The action centers on an offering that took place over a three-year period beginning in mid-July 2015. Over $6 million was raised from about 15 investors, largely senior citizens. Investors were solicited to purchase promissory notes in ARO Equity. The notes had a term of three to five years and paid interest of 8% to 12% annually.

Messrs. Renison and Allcott told investors the returns on the notes were superior to those available from other retirement products. Key to these claims were repeated representations regarding the safety of the investments.

Unfortunately, the notes were anything but a safe investment, according to the Commission’s complaint. While investor capital was used to fund several small businesses, none had made a profit. Two other business that obtained about $3.3 million in loans were also unprofitable. One was later sold at a loss of about $1.3 million.

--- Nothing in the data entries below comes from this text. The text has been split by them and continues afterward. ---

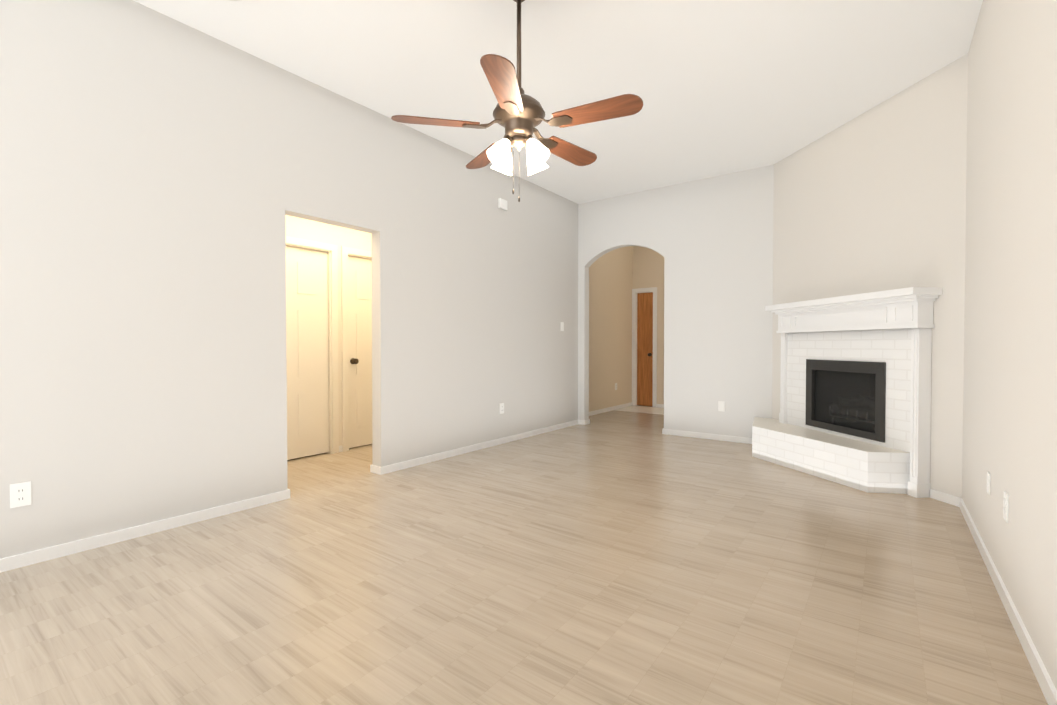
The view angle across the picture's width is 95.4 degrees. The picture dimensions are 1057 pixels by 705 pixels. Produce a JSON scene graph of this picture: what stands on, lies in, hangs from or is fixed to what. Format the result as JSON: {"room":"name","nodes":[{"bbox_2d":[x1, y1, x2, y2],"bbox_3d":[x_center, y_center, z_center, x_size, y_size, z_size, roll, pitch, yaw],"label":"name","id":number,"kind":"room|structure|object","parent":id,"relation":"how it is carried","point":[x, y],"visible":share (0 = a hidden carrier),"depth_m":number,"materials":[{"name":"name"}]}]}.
{"room":"living room","nodes":[
{"label":"living room","id":0,"kind":"room"},
{"bbox_2d":[0,0,577,558],"bbox_3d":[-1.537,-0.479,3.730,0.120,3.020,7.510,1,1,37],"label":"wall","id":1,"kind":"structure","parent":0,"point":[162,176],"depth_m":2.98,"materials":[{"name":"white paint"}]},
{"bbox_2d":[10,481,30,507],"bbox_3d":[-2.491,0.697,2.358,0.009,0.116,0.072,1,1,37],"label":"electrical outlet","id":2,"kind":"object","parent":1,"relation":"attached to","point":[20,494],"visible":1,"depth_m":2.35,"materials":[{"name":"white plastic"}]},
{"bbox_2d":[0,489,289,571],"bbox_3d":[-2.668,1.025,2.122,0.013,0.062,3.243,1,1,37],"label":"baseboard","id":3,"kind":"structure","parent":1,"relation":"attached to","point":[33,557],"depth_m":2.70,"materials":[{"name":"white wood"}]},
{"bbox_2d":[370,464,375,472],"bbox_3d":[-0.957,0.986,4.641,0.013,0.062,1.313,1,1,37],"label":"baseboard","id":4,"kind":"structure","parent":1,"relation":"attached to","point":[372,467],"depth_m":4.10,"materials":[{"name":"white wood"}]},
{"bbox_2d":[376,420,579,474],"bbox_3d":[-0.274,0.976,5.330,0.020,0.062,3.233,1,1,37],"label":"baseboard","id":5,"kind":"structure","parent":1,"relation":"attached to","point":[422,460],"depth_m":4.84,"materials":[{"name":"white wood"}]},
{"bbox_2d":[500,403,503,413],"bbox_3d":[-0.293,0.617,5.308,0.009,0.116,0.072,1,1,37],"label":"electrical outlet","id":6,"kind":"object","parent":1,"relation":"attached to","point":[501,408],"visible":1,"depth_m":5.30,"materials":[{"name":"white plastic"}]},
{"bbox_2d":[498,198,506,209],"bbox_3d":[-0.281,-1.623,5.265,0.038,0.100,0.120,1,1,37],"label":"box","id":7,"kind":"object","parent":1,"relation":"attached to","point":[502,204],"visible":1,"depth_m":5.24,"materials":[{"name":"white plastic"}]},
{"bbox_2d":[285,215,370,445],"bbox_3d":[-2.109,-0.204,4.740,0.120,2.440,2.740,1,1,37],"label":"wall","id":8,"kind":"structure","parent":0,"point":[306,229],"depth_m":4.88,"materials":[{"name":"white paint"}]},
{"bbox_2d":[286,246,328,459],"bbox_3d":[-2.213,0.006,4.522,0.107,2.002,0.728,1,1,37],"label":"door","id":9,"kind":"structure","parent":8,"relation":"in","point":[307,349],"depth_m":4.64,"materials":[{"name":"white paint"}]},
{"bbox_2d":[286,236,371,452],"bbox_3d":[-1.964,-0.035,4.922,0.138,2.095,1.830,1,1,37],"label":"door frame","id":10,"kind":"structure","parent":8,"relation":"attached to","point":[331,250],"depth_m":4.84,"materials":[{"name":"white paint"}]},
{"bbox_2d":[348,256,371,447],"bbox_3d":[-1.652,-0.006,5.276,0.107,2.002,0.728,1,1,37],"label":"door","id":11,"kind":"structure","parent":8,"relation":"in","point":[360,337],"depth_m":5.11,"materials":[{"name":"white paint"}]},
{"bbox_2d":[0,405,1047,704],"bbox_3d":[0.347,1.053,4.240,5.920,0.060,10.900,1,1,37],"label":"floor","id":12,"kind":"structure","parent":0,"point":[618,557],"depth_m":2.10,"materials":[{"name":"brown wood"}]},
{"bbox_2d":[752,287,941,497],"bbox_3d":[2.642,0.278,4.247,1.477,1.490,1.453,1,1,37],"label":"fireplace","id":13,"kind":"object","parent":12,"relation":"on","point":[855,396],"visible":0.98,"depth_m":3.89,"materials":[{"name":"brick"}]},
{"bbox_2d":[133,0,982,203],"bbox_3d":[0.347,-2.036,4.192,5.920,0.080,10.900,1,1,37],"label":"ceiling","id":14,"kind":"structure","parent":0,"point":[720,87],"depth_m":3.27,"materials":[{"name":"white paint"}]},
{"bbox_2d":[391,0,642,201],"bbox_3d":[-0.012,-1.385,2.602,1.263,1.171,1.250,1,1,37],"label":"ceiling fan","id":15,"kind":"object","parent":14,"relation":"hanging from","point":[518,114],"visible":1,"depth_m":2.50,"materials":[{"name":"brown wood"}]},
{"bbox_2d":[589,246,632,411],"bbox_3d":[1.194,-0.542,7.830,0.120,3.020,2.330,1,1,37],"label":"wall","id":16,"kind":"structure","parent":0,"point":[610,313],"depth_m":7.96,"materials":[{"name":"beige paint"}]},
{"bbox_2d":[589,402,631,415],"bbox_3d":[1.210,0.938,7.767,0.018,0.062,2.210,1,1,37],"label":"baseboard","id":17,"kind":"structure","parent":16,"relation":"attached to","point":[595,412],"depth_m":7.91,"materials":[{"name":"white wood"}]},
{"bbox_2d":[615,405,663,414],"bbox_3d":[2.990,0.973,7.351,3.360,0.005,0.750,1,1,37],"label":"floor","id":18,"kind":"structure","parent":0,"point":[646,409],"depth_m":8.09,"materials":[{"name":"white"}]},
{"bbox_2d":[633,246,664,404],"bbox_3d":[3.200,-0.541,7.745,3.440,3.020,0.170,1,1,37],"label":"wall","id":19,"kind":"structure","parent":0,"point":[648,267],"depth_m":8.36,"materials":[{"name":"beige paint"}]},
{"bbox_2d":[632,287,656,406],"bbox_3d":[2.081,-0.090,8.543,0.460,2.095,0.138,1,1,37],"label":"door frame","id":20,"kind":"structure","parent":19,"relation":"attached to","point":[634,340],"depth_m":8.57,"materials":[{"name":"white wood"}]},
{"bbox_2d":[637,292,652,405],"bbox_3d":[2.058,-0.055,8.513,0.298,2.002,0.105,1,1,37],"label":"hall door","id":21,"kind":"structure","parent":19,"relation":"in","point":[644,349],"depth_m":8.53,"materials":[{"name":"brown wood"}]},
{"bbox_2d":[578,165,773,437],"bbox_3d":[1.577,-0.514,6.018,2.900,3.020,0.120,1,1,37],"label":"wall","id":22,"kind":"structure","parent":0,"point":[710,239],"depth_m":5.58,"materials":[{"name":"white paint"}]},
{"bbox_2d":[580,419,589,424],"bbox_3d":[0.716,0.954,6.764,0.333,0.062,0.013,1,1,37],"label":"baseboard","id":23,"kind":"structure","parent":22,"relation":"attached to","point":[583,422],"depth_m":6.58,"materials":[{"name":"white wood"}]},
{"bbox_2d":[662,428,751,443],"bbox_3d":[2.067,0.972,5.604,1.033,0.062,0.033,1,1,37],"label":"baseboard","id":24,"kind":"structure","parent":22,"relation":"attached to","point":[664,431],"depth_m":5.57,"materials":[{"name":"white wood"}]},
{"bbox_2d":[718,401,724,411],"bbox_3d":[2.204,0.614,5.487,0.072,0.116,0.008,1,1,37],"label":"electrical outlet","id":25,"kind":"object","parent":22,"relation":"attached to","point":[721,405],"visible":1,"depth_m":5.48,"materials":[{"name":"white plastic"}]},
{"bbox_2d":[772,54,967,497],"bbox_3d":[2.816,-0.486,4.191,0.100,3.020,2.220,0,1,-8],"label":"wall","id":26,"kind":"structure","parent":0,"point":[873,199],"depth_m":3.70,"materials":[{"name":"white paint"}]},
{"bbox_2d":[962,0,1056,689],"bbox_3d":[1.214,-0.434,0.827,0.120,3.020,6.140,1,1,37],"label":"wall","id":27,"kind":"structure","parent":0,"point":[1010,392],"depth_m":1.94,"materials":[{"name":"white paint"}]},
{"bbox_2d":[987,472,990,494],"bbox_3d":[2.279,0.647,2.382,0.008,0.100,0.060,1,1,37],"label":"electrical outlet","id":28,"kind":"object","parent":27,"relation":"attached to","point":[988,481],"visible":1,"depth_m":2.37,"materials":[{"name":"white plastic"}]},
{"bbox_2d":[1003,491,1008,522],"bbox_3d":[2.022,0.652,2.037,0.008,0.116,0.072,1,1,37],"label":"electrical outlet","id":29,"kind":"object","parent":27,"relation":"attached to","point":[1005,506],"visible":1,"depth_m":2.03,"materials":[{"name":"white plastic"}]},
{"bbox_2d":[956,496,1056,704],"bbox_3d":[1.154,1.044,0.882,0.013,0.062,5.880,1,1,37],"label":"baseboard","id":30,"kind":"structure","parent":27,"relation":"attached to","point":[1024,638],"depth_m":1.84,"materials":[{"name":"white wood"}]}
]}

Nevertheless, Mr. Renison was paid a finders fee of $580,000. Mr. Allcott was paid a salary of about $225,000. Portions of the investor capital was paid to the sons of Mr. Renison. Little was left to repay investors. The Commissions complaint alleges violations of Securities Act Section 17(a), Exchange Act Sections 10(b) and 15(a) and Advisers Act Sections 206(1) and 206(2). The case is pending. See Lit. Rel. No. 24710 (Jan. 8, 2020).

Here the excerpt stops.